Mon, 29 Apr 1996

Chernobyl has made people hypersensitive to nuke plants

By Gwynne Dyer

"The danger is that what we are doing, especially if the Chinese burn all of their coal, is putting so much carbon dioxide in the atmosphere as to raise the possibility of a runaway warm- up to a new stable state. I don't mean it will kill everything off, but it will be a new stable state where global temperatures are more like an average of 25 Centigrade, which would make an awful lot of the planet desperately uncomfortable."

-- James Lovelock, August 1995

LONDON (JP): James Lovelock is probably the most important scientist of his generation. Twenty years ago he formulated the `Gaia' hypothesis: that Earth's life-friendly environment has been shaped, and is kept stable, by the living species that depend upon it. The concept was soon hijacked by the Greens and New Agers who use it as a mere metaphor for Mother Earth, but the theory itself is strictly scientific.

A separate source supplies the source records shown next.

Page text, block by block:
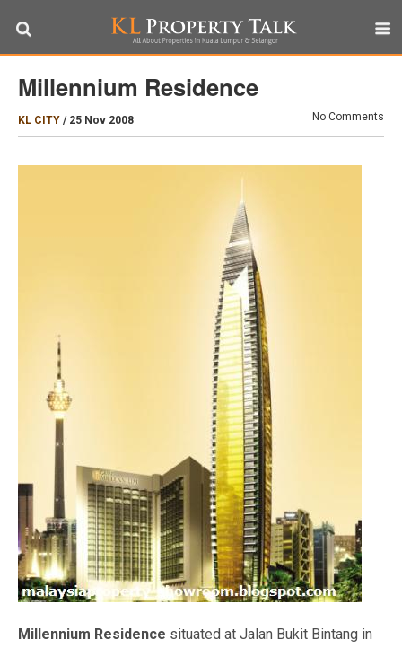
Millennium Residence
KL CITY / 25 Nov 2008 No Comments
Millennium Residence situated at Jalan Bukit Bintang in
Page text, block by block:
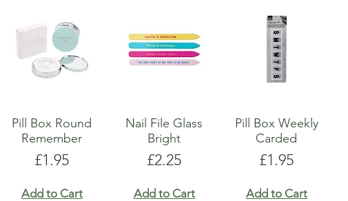
Pill Box Round
Remember
Price
£1.95
Add to Cart
Nail File Glass
Bright
Price
£2.25
Add to Cart
Pill Box Weekly
Carded
Price
£1.95
Add to Cart
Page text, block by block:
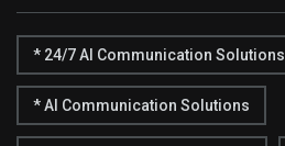
* 24/7 AI Communication Solutions
* AI Communication Solutions
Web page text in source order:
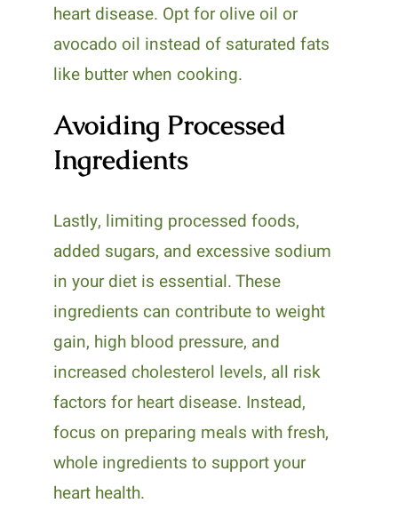
heart disease. Opt for olive oil or
avocado oil instead of saturated fats
like butter when cooking.
Avoiding Processed
Ingredients
Lastly, limiting processed foods,
added sugars, and excessive sodium
in your diet is essential. These
ingredients can contribute to weight
gain, high blood pressure, and
increased cholesterol levels, all risk
factors for heart disease. Instead,
focus on preparing meals with fresh,
whole ingredients to support your
heart health.
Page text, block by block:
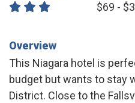
$69 -
Overview
This Niagara hotel is
budget but wants to stay
District. Close to the
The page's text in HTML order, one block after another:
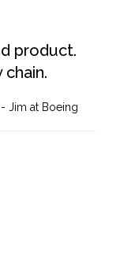
product.
Jim at Boeing
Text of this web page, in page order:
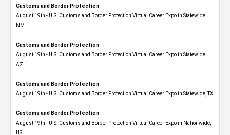
Customs and Border Protection
August 19th - U.S. Customs and Border Protection Virtual Career Expo​ in Statewide,
NM
Customs and Border Protection
August 19th - U.S. Customs and Border Protection Virtual Career Expo​ in Statewide,
AZ
Customs and Border Protection
August 19th - U.S. Customs and Border Protection Virtual Career Expo​ in Statewide, TX
Customs and Border Protection
August 19th - U.S. Customs and Border Protection Virtual Career Expo​ in Nationwide,
US
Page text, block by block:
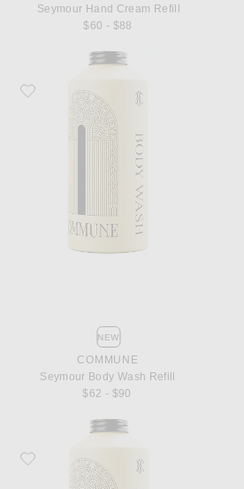
Seymour Hand Cream Refill
$60 - $88
Favorite Commune Seymour Body Wash Refill
NEW
COMMUNE
Seymour Body Wash Refill
$62 - $90
Favorite Commune Seymour Body Cream Refill

Arguing from purely Darwinian principles, Lovelock maintains that the Earth's plants, animals, and microscopic life have vital chemical functions, controlled mainly by feedback mechanisms, that keep key factors like the salinity of the oceans and the amount of CO2 in the atmosphere (crucial to global temperature control) within livable limits. So it's not surprising that he backs nuclear power, whose chemical by-products have a low environmental impact.

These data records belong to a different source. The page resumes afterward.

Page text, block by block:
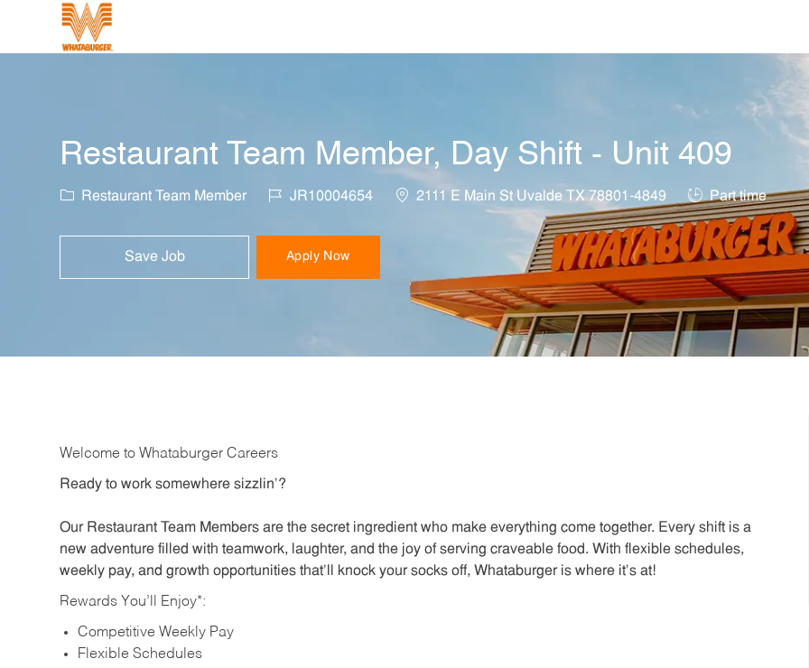
Restaurant Team Member, Day Shift - Unit 409
Category
Restaurant Team Member Job IdJR10004654 Location
2111 E Main St Uvalde TX 78801-4849 Job Type
Part time
Save Job Apply Now
Welcome to Whataburger Careers
Ready to work somewhere sizzlin’?
Our Restaurant Team Members are the secret ingredient who make everything come together. Every shift is a
new adventure filled with teamwork, laughter, and the joy of serving craveable food. With flexible schedules,
weekly pay, and growth opportunities that’ll knock your socks off, Whataburger is where it’s at!
Rewards You’ll Enjoy*:
Competitive Weekly Pay
Flexible Schedules
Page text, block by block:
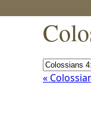
«
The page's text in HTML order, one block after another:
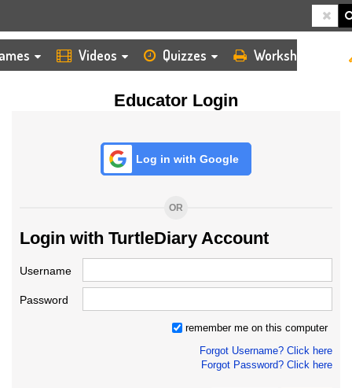
Videos Quizzes Worksheets
Educator Login
Log in with Google
OR
Login with TurtleDiary Account
Username
Password
remember me on this computer
Forgot Username? Click here
Forgot Password? Click here

It's ten years since the Number Four reactor at Chernobyl exploded on April 26, 1986, starting a fire that burned in the reactor core for nine days and spewed 200 times the combined radiation of the Hiroshima and Nagasaki atomic bombs into the atmosphere. Stand by for a torrent of outrage about the dangers of nuclear power.

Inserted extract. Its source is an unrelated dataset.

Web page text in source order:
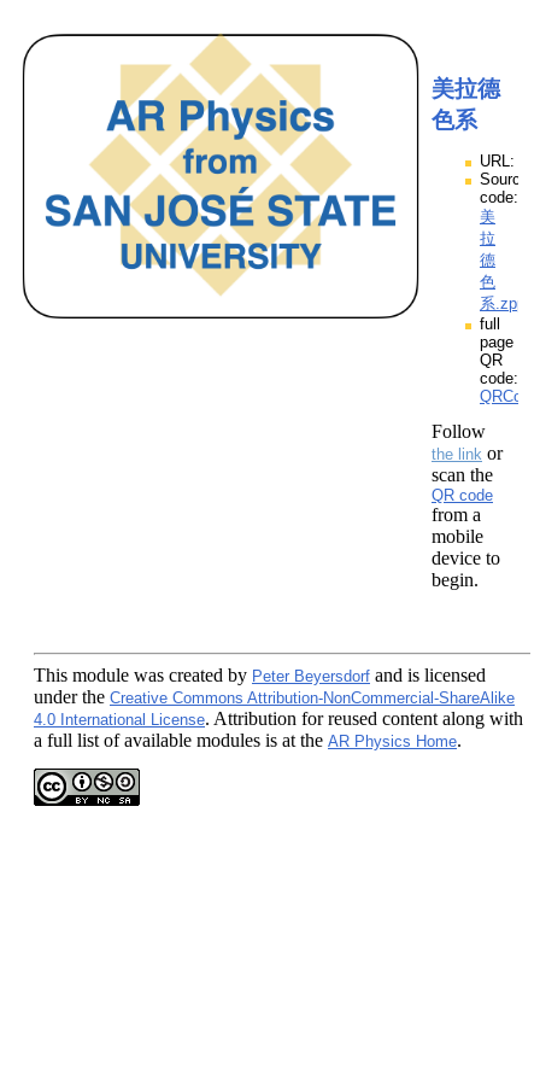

Some of the outrage is justified. It is outrageous that 15 other reactors of the same unreliable RBMK type are still operating in Russia, Ukraine and Lithuania, including two on the Chernobyl site. It is outrageous that 12 other Russian reactors of another flawed design, the older generation VVERs, remain in operation in Russia, Armenia (on an earthquake fault), Slovakia and Bulgaria.

After that, however, the outrage rapidly slides into the gulf of ignorance about risk perception, and about the difference between local and global risks.

The local damage from the Chernobyl calamity was severe. Even ten years later hardly anybody enters the `Zone of Alienation' around Chernobyl except the people running the remaining reactors (and they don't stay overnight).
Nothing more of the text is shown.